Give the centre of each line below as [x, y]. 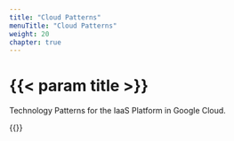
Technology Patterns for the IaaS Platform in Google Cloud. [118, 111]
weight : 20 [29, 34]
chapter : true [36, 42]
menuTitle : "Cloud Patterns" [63, 26]
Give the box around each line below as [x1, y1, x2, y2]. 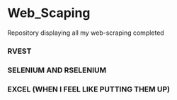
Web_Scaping [7, 5, 91, 21]
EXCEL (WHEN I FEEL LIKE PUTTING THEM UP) [7, 84, 171, 94]
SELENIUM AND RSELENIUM [7, 65, 107, 75]
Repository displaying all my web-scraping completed [7, 28, 164, 37]
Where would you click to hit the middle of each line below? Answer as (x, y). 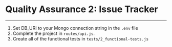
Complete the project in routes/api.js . (54, 33)
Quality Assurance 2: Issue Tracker (82, 9)
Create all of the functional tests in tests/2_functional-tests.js (81, 38)
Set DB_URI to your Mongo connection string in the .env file (75, 28)
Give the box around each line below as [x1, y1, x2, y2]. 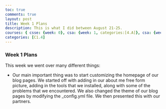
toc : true [5, 7, 26, 12]
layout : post [5, 16, 32, 21]
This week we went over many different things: [5, 62, 100, 68]
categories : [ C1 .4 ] [5, 35, 45, 40]
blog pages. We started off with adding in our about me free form [12, 77, 145, 83]
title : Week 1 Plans [5, 21, 48, 26]
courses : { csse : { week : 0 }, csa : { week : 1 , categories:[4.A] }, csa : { [5, 30, 156, 35]
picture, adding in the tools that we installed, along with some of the [12, 83, 151, 89]
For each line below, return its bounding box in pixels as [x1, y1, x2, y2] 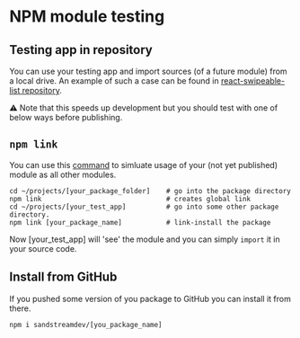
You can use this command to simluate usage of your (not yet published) [9, 159, 278, 170]
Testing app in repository [9, 42, 153, 58]
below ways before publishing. [9, 112, 123, 122]
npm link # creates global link [9, 194, 251, 203]
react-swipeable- [220, 76, 286, 86]
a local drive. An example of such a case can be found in [9, 76, 219, 86]
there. [9, 303, 31, 314]
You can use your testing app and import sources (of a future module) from [9, 66, 287, 76]
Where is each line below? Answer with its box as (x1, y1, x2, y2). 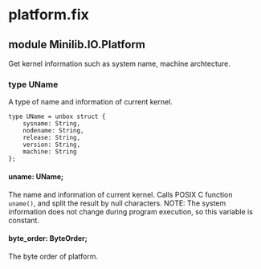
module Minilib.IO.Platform (8, 38, 146, 51)
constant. (8, 215, 40, 225)
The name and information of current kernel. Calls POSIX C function (8, 190, 233, 199)
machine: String (22, 148, 78, 156)
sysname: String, (22, 120, 81, 128)
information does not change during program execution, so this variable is (8, 206, 253, 216)
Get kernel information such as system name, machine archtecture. (8, 59, 231, 68)
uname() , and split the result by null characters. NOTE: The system (8, 198, 226, 208)
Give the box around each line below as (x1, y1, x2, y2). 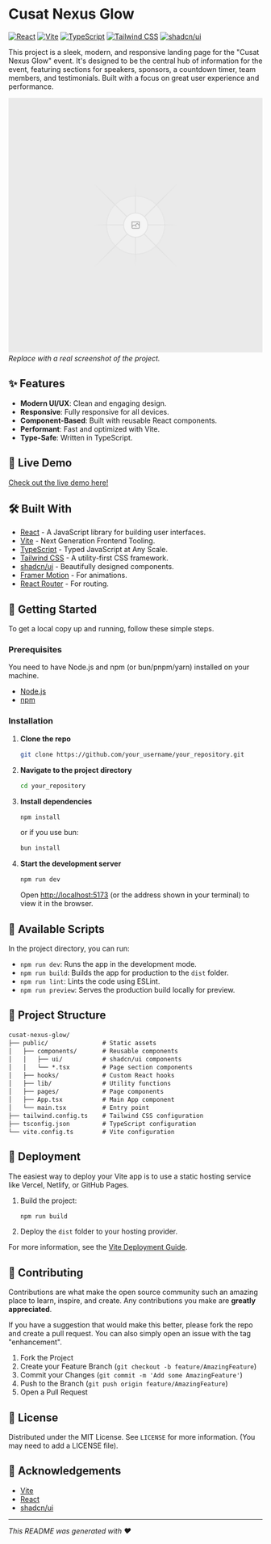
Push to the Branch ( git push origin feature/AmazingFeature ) (19, 1379, 228, 1389)
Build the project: (19, 1196, 77, 1205)
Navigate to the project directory (19, 765, 132, 774)
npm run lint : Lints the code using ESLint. (19, 976, 161, 986)
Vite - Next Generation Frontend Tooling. (19, 536, 156, 546)
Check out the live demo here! (8, 478, 109, 487)
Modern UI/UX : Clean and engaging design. (19, 398, 167, 408)
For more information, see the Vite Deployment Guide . (8, 1242, 188, 1252)
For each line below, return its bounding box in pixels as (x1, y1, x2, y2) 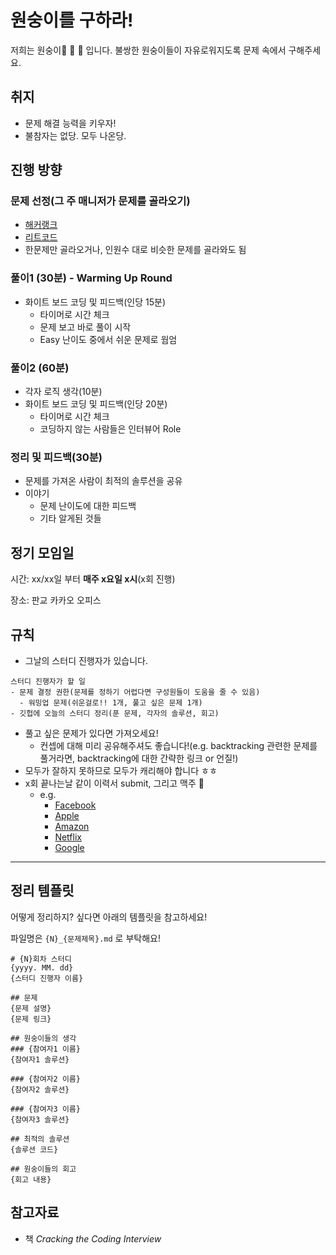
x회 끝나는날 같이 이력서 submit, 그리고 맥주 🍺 (24, 777, 205, 789)
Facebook (54, 799, 97, 811)
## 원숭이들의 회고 (10, 1164, 77, 1174)
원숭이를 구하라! (10, 9, 134, 32)
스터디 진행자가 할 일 (10, 676, 86, 686)
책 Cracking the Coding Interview (24, 1232, 162, 1245)
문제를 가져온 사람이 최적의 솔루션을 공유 (24, 475, 183, 487)
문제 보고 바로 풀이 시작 (39, 321, 132, 333)
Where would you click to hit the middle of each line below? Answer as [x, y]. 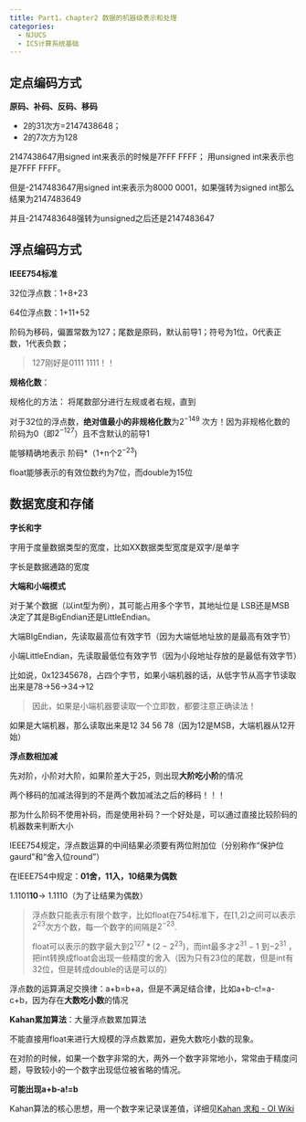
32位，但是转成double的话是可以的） [102, 969]
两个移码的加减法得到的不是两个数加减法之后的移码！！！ [117, 795]
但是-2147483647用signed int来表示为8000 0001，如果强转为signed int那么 [152, 187]
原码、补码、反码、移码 [53, 107]
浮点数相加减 [33, 756]
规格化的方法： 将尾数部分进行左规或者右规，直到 [103, 401]
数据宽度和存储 [52, 504]
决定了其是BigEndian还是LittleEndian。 [82, 617]
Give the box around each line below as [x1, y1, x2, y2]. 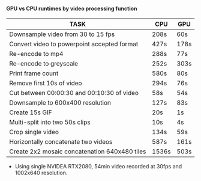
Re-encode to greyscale [9, 60, 79, 68]
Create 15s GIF [9, 108, 52, 117]
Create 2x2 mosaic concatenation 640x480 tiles [9, 147, 146, 156]
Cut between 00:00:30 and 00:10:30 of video [9, 89, 139, 97]
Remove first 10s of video [9, 79, 82, 87]
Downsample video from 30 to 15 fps [9, 30, 115, 38]
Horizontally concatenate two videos [9, 138, 113, 146]
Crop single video [9, 128, 59, 137]
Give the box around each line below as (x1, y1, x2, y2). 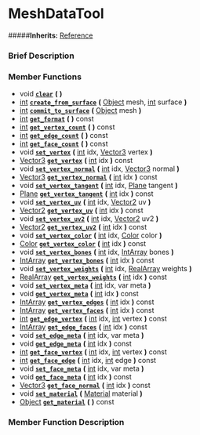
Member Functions (8, 71, 82, 82)
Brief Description (8, 50, 75, 61)
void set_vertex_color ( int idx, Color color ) (19, 230, 162, 240)
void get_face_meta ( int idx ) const (19, 372, 132, 382)
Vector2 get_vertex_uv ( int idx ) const (19, 205, 144, 216)
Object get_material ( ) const (19, 397, 115, 407)
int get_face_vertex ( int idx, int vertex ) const (19, 347, 167, 357)
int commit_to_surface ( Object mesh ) (19, 106, 142, 115)

+ + + + +

▶ [What the task asks] All of the records need repeating exactly, except for the pictures.

▶ [Written reply]
Give the centre of each line below as [x, y]. 
Technology Patterns for the IaaS Platform in Google Cloud. [118, 111]
weight : 20 [29, 34]
chapter : true [36, 42]
menuTitle : "Cloud Patterns" [63, 26]
Give the box around each line below as [x1, y1, x2, y2]. 
Web_Scaping [7, 5, 91, 21]
EXCEL (WHEN I FEEL LIKE PUTTING THEM UP) [7, 84, 171, 94]
SELENIUM AND RSELENIUM [7, 65, 107, 75]
Repository displaying all my web-scraping completed [7, 28, 164, 37]
Where would you click to hit the middle of each line below? Answer as (x, y). 
Complete the project in routes/api.js . (54, 33)
Quality Assurance 2: Issue Tracker (82, 9)
Create all of the functional tests in tests/2_functional-tests.js (81, 38)
Set DB_URI to your Mongo connection string in the .env file (75, 28)
Give the box around each line below as [x1, y1, x2, y2]. 
toc : true [5, 7, 26, 12]
layout : post [5, 16, 32, 21]
This week we went over many different things: [5, 62, 100, 68]
categories : [ C1 .4 ] [5, 35, 45, 40]
blog pages. We started off with adding in our about me free form [12, 77, 145, 83]
title : Week 1 Plans [5, 21, 48, 26]
courses : { csse : { week : 0 }, csa : { week : 1 , categories:[4.A] }, csa : { [5, 30, 156, 35]
picture, adding in the tools that we installed, along with some of the [12, 83, 151, 89]
For each line below, return its bounding box in pixels as [x1, y1, x2, y2] 
You can use this command to simluate usage of your (not yet published) [9, 159, 278, 170]
Testing app in repository [9, 42, 153, 58]
below ways before publishing. [9, 112, 123, 122]
npm link # creates global link [9, 194, 251, 203]
react-swipeable- [220, 76, 286, 86]
a local drive. An example of such a case can be found in [9, 76, 219, 86]
there. [9, 303, 31, 314]
You can use your testing app and import sources (of a future module) from [9, 66, 287, 76]
Where is each line below? Answer with its box as (x1, y1, x2, y2). 
module Minilib.IO.Platform (8, 38, 146, 51)
constant. (8, 215, 40, 225)
The name and information of current kernel. Calls POSIX C function (8, 190, 233, 199)
machine: String (22, 148, 78, 156)
sysname: String, (22, 120, 81, 128)
information does not change during program execution, so this variable is (8, 206, 253, 216)
Get kernel information such as system name, machine archtecture. (8, 59, 231, 68)
uname() , and split the result by null characters. NOTE: The system (8, 198, 226, 208)
Give the box around each line below as (x1, y1, x2, y2). 
Push to the Branch ( git push origin feature/AmazingFeature ) (19, 1379, 228, 1389)
Build the project: (19, 1196, 77, 1205)
Navigate to the project directory (19, 765, 132, 774)
npm run lint : Lints the code using ESLint. (19, 976, 161, 986)
Vite - Next Generation Frontend Tooling. (19, 536, 156, 546)
Check out the live demo here! (8, 478, 109, 487)
Modern UI/UX : Clean and engaging design. (19, 398, 167, 408)
For more information, see the Vite Deployment Guide . (8, 1242, 188, 1252)
For each line below, return its bounding box in pixels as (x1, y1, x2, y2) 
x회 끝나는날 같이 이력서 submit, 그리고 맥주 🍺 (24, 777, 205, 789)
Facebook (54, 799, 97, 811)
## 원숭이들의 회고 (10, 1164, 77, 1174)
원숭이를 구하라! (10, 9, 134, 32)
스터디 진행자가 할 일 (10, 676, 86, 686)
책 Cracking the Coding Interview (24, 1232, 162, 1245)
문제를 가져온 사람이 최적의 솔루션을 공유 (24, 475, 183, 487)
문제 보고 바로 풀이 시작 (39, 321, 132, 333)
Where would you click to hit the middle of each line below? Answer as [x, y]. 
32位，但是转成double的话是可以的） [102, 969]
两个移码的加减法得到的不是两个数加减法之后的移码！！！ [117, 795]
但是-2147483647用signed int来表示为8000 0001，如果强转为signed int那么 [152, 187]
原码、补码、反码、移码 [53, 107]
浮点数相加减 [33, 756]
规格化的方法： 将尾数部分进行左规或者右规，直到 [103, 401]
数据宽度和存储 [52, 504]
决定了其是BigEndian还是LittleEndian。 [82, 617]
Give the box around each line below as [x1, y1, x2, y2]. 
Re-encode to greyscale [9, 60, 79, 68]
Create 15s GIF [9, 108, 52, 117]
Create 2x2 mosaic concatenation 640x480 tiles [9, 147, 146, 156]
Cut between 00:00:30 and 00:10:30 of video [9, 89, 139, 97]
Remove first 10s of video [9, 79, 82, 87]
Downsample video from 30 to 15 fps [9, 30, 115, 38]
Horizontally concatenate two videos [9, 138, 113, 146]
Crop single video [9, 128, 59, 137]
Give the box around each line below as (x1, y1, x2, y2). 
Member Functions (8, 71, 82, 82)
Brief Description (8, 50, 75, 61)
void set_vertex_color ( int idx, Color color ) (19, 230, 162, 240)
void get_face_meta ( int idx ) const (19, 372, 132, 382)
Vector2 get_vertex_uv ( int idx ) const (19, 205, 144, 216)
Object get_material ( ) const (19, 397, 115, 407)
int get_face_vertex ( int idx, int vertex ) const (19, 347, 167, 357)
int commit_to_surface ( Object mesh ) (19, 106, 142, 115)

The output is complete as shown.